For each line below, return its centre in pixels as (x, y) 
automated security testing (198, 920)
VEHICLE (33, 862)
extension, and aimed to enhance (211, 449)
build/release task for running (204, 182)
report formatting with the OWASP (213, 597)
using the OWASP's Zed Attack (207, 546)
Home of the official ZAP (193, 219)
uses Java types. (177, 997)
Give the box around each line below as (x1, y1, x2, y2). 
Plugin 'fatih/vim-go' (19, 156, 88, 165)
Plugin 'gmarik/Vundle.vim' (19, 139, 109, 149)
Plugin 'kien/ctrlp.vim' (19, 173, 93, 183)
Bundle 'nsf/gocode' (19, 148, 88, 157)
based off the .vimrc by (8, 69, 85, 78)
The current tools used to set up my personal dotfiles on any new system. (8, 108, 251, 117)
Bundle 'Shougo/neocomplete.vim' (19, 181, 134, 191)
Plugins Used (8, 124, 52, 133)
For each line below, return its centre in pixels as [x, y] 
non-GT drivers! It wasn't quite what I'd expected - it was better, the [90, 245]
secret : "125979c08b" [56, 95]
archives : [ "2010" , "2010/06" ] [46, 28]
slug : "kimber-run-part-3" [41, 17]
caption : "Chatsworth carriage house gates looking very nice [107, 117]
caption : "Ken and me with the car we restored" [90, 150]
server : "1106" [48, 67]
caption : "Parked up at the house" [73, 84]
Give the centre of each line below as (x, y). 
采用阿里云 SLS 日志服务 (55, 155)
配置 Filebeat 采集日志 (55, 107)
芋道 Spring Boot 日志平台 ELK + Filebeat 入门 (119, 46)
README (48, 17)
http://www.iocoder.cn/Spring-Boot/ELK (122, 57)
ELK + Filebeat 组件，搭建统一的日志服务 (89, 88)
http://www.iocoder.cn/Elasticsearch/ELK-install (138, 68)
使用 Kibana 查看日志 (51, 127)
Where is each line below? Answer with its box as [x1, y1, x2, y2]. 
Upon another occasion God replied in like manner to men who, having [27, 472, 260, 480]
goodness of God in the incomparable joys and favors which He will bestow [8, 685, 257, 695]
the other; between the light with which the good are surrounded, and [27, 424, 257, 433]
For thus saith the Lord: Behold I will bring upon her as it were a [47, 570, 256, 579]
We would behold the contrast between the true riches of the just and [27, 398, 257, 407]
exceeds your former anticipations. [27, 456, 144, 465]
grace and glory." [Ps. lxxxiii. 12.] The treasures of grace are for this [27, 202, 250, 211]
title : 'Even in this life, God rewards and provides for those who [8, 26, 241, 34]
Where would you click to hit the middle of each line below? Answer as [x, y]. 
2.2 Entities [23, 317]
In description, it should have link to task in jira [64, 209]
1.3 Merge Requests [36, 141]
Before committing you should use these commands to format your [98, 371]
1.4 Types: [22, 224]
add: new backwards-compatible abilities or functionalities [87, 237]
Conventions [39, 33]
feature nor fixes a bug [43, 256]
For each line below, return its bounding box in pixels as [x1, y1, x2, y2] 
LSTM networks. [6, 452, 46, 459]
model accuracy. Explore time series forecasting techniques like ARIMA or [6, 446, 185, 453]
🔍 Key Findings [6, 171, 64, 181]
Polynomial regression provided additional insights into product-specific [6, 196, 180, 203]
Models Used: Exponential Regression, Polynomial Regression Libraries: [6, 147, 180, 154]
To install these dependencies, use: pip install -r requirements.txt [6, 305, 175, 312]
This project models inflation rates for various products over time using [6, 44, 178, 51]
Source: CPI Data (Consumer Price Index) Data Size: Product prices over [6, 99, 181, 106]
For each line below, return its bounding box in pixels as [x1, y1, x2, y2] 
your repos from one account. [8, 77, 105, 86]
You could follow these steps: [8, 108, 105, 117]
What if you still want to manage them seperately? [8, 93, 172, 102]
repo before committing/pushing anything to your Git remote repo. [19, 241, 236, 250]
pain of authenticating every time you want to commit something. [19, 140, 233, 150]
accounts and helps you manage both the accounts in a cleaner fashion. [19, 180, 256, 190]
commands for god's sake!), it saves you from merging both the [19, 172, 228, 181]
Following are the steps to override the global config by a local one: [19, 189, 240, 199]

__________________________________________________

Problem details
What is needed is each line from the records with the word "between" in it.

Written response
the other; between the light with which the good are surrounded, and [27, 424, 257, 433]
We would behold the contrast between the true riches of the just and [27, 398, 257, 407]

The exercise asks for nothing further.